Thursday, February 22, 2007

The Stranger's Shame and the dialogic character of the Sophist

The typical view of the dramatic character of the "late" dialogues of Plato (like the Sophist) is that they don't have any. The dialogue is a cumbersome apparatus for presenting dogmatic material. The Eleatic Stranger is supposed to be merely reciting a Platonic doctrine, and Plato's presentation of it in the form of a dialogue is merely a matter of inertia.

Yet consider the small exchange at 217d8-e3. The Stranger, on hearing Socrates’ veiled request that he proceed by means of short exchanges in his investigation, he says that he would be ashamed (αἰδώς τίς μ᾽ ἔχει) to put on an exhibition (ἐπίδειξιν ποιούμενον; like a sophist, cf. Protagoras 320c3), either by himself or with another. He understands that, if he wants Socrates’ approval, he must distinguish himself from the sophists through his pedagogical success and his concern for truth; he must treat the exchange as a real exchange, not simply an opportunity to “show off;” in short, he must prove himself a philosopher.

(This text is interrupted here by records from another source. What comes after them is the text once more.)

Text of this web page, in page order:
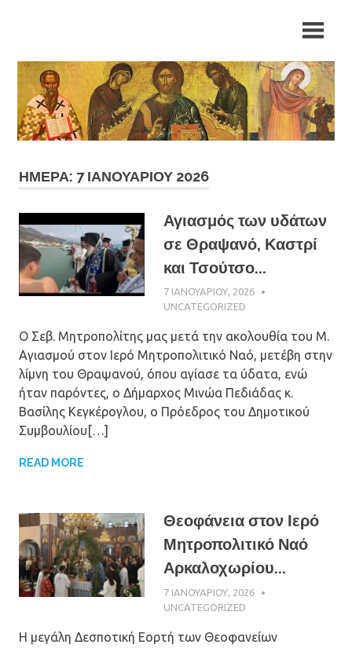
Μητρόπολη
Αρκαλοχωρίου,
Καστελλίου
και
Βιάννου
Καστελλίου
και
Βιάννου
ΗΜΈΡΑ: 7 ΙΑΝΟΥΑΡΊΟΥ 2026
Αγιασμός των υδάτων
σε Θραψανό, Καστρί
και Τσούτσο...
7 ΙΑΝΟΥΑΡΊΟΥ, 2026
UNCATEGORIZED
Ο Σεβ. Μητροπολίτης μας μετά την ακολουθία του Μ.
Αγιασμού στον Ιερό Μητροπολιτικό Ναό, μετέβη στην
λίμνη του Θραψανού, όπου αγίασε τα ύδατα, ενώ
ήταν παρόντες, ο Δήμαρχος Μινώα Πεδιάδας κ.
Βασίλης Κεγκέρογλου, ο Πρόεδρος του Δημοτικού
Συμβουλίου[…]
READ MORE
Θεοφάνεια στον Ιερό
Μητροπολιτικό Ναό
Αρκαλοχωρίου...
7 ΙΑΝΟΥΑΡΊΟΥ, 2026
UNCATEGORIZED
Η μεγάλη Δεσποτική Εορτή των Θεοφανείων
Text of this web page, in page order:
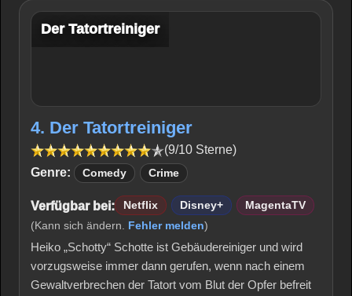
Der Tatortreiniger
4. Der Tatortreiniger
(9/10 Sterne)
Genre:
Comedy Crime
Verfügbar bei: Netflix Disney+
MagentaTV
(Kann sich ändern. Fehler melden)
Heiko „Schotty“ Schotte ist Gebäudereiniger und wird
vorzugsweise immer dann gerufen, wenn nach einem
Gewaltverbrechen der Tatort vom Blut der Opfer befreit
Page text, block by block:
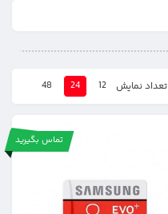
تعداد نمایش 12
24
48
تماس بگیرید
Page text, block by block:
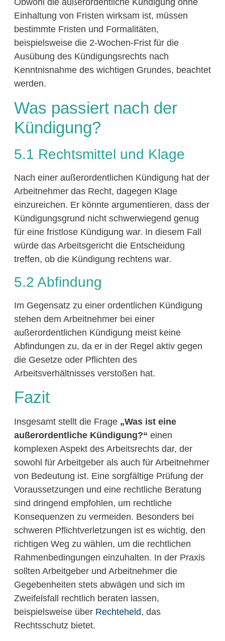
Obwohl die außerordentliche Kündigung ohne
Einhaltung von Fristen wirksam ist, müssen
bestimmte Fristen und Formalitäten,
beispielsweise die 2-Wochen-Frist für die
Ausübung des Kündigungsrechts nach
Kenntnisnahme des wichtigen Grundes, beachtet
werden.
Was passiert nach der
Kündigung?
5.1 Rechtsmittel und Klage
Nach einer außerordentlichen Kündigung hat der
Arbeitnehmer das Recht, dagegen Klage
einzureichen. Er könnte argumentieren, dass der
Kündigungsgrund nicht schwerwiegend genug
für eine fristlose Kündigung war. In diesem Fall
würde das Arbeitsgericht die Entscheidung
treffen, ob die Kündigung rechtens war.
5.2 Abfindung
Im Gegensatz zu einer ordentlichen Kündigung
stehen dem Arbeitnehmer bei einer
außerordentlichen Kündigung meist keine
Abfindungen zu, da er in der Regel aktiv gegen
die Gesetze oder Pflichten des
Arbeitsverhältnisses verstoßen hat.
Fazit
Insgesamt stellt die Frage „Was ist eine
außerordentliche Kündigung?“ einen
komplexen Aspekt des Arbeitsrechts dar, der
sowohl für Arbeitgeber als auch für Arbeitnehmer
von Bedeutung ist. Eine sorgfältige Prüfung der
Voraussetzungen und eine rechtliche Beratung
sind dringend empfohlen, um rechtliche
Konsequenzen zu vermeiden. Besonders bei
schweren Pflichtverletzungen ist es wichtig, den
richtigen Weg zu wählen, um die rechtlichen
Rahmenbedingungen einzuhalten. In der Praxis
sollten Arbeitgeber und Arbeitnehmer die
Gegebenheiten stets abwägen und sich im
Zweifelsfall rechtlich beraten lassen,
beispielsweise über Rechteheld, das
Rechtsschutz bietet.

We are clearly warned in this exchange that however docile young Theaetetus and Socrates may at times appear to be in the conversation that follows, the dialogue is never merely “for show,” and their responses will contain important clues about the effectiveness of the Stranger’s practice of philosophy, contrary to the superficial impression of dramatic inertness which still retains its hold in scholarly interpretations of the Eleatic dialogues (cf. Frede 1996).

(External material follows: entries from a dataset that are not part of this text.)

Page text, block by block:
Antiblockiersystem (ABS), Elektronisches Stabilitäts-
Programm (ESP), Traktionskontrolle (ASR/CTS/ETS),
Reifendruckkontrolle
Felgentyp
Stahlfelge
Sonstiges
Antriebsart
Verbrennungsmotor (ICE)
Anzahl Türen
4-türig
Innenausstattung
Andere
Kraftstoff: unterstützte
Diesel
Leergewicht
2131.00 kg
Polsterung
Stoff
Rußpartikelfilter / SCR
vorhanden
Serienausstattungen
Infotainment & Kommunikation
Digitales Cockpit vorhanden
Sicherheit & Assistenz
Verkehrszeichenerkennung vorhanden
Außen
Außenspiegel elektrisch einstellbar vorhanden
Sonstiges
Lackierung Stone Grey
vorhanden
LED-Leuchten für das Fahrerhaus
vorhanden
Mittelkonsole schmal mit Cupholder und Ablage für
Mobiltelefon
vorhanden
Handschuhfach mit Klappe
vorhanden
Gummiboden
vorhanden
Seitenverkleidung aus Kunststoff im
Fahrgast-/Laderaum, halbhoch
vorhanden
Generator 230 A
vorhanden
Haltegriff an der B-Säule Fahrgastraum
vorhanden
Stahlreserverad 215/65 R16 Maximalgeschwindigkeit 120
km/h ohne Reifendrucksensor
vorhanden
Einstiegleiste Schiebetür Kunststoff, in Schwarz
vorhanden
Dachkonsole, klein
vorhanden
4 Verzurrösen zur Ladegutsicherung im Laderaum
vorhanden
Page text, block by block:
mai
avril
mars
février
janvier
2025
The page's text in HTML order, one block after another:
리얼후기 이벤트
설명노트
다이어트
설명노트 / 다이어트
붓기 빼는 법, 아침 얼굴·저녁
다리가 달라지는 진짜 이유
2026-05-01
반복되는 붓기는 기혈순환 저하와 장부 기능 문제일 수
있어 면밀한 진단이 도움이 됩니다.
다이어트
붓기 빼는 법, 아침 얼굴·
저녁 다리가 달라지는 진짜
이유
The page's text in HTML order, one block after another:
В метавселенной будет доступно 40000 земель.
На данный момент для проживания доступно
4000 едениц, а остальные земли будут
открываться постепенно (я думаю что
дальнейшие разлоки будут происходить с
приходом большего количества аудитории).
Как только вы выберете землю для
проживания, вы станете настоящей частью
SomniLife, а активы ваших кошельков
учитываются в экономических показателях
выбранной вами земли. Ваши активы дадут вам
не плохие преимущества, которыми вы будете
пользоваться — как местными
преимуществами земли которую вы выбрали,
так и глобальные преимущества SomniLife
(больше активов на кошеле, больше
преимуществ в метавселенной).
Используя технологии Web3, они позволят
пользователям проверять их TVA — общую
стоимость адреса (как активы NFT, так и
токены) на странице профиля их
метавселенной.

To be sure, one may still argued that the drama of the dialogue, in spite of this warning, still remains a cumbersome facade. After all, the Stranger, in his earlier conversation with Theodorus and the boys (Sophist 217b5-9; this happens “off camera,” so to speak, before the meeting with Socrates) is reported by Theodorus to “remember well” what he heard about sophist, statesman, and philosopher from the Eleatics, and to be willing to repeat it. But this need not imply that he is about to merely recite it mechanically, pace Zuckert (2000 p. 70); this would be, after all, an ἐπίδειξιν, an exhibition. Remembrance, at any rate, will play an important role later on in the Statesman; it designates the human relation to the divine in the myth. The Stranger’s good remembrance has to be proven in his treatment of Theaetetus and young Socrates - in his ability to help them remember what is already in them.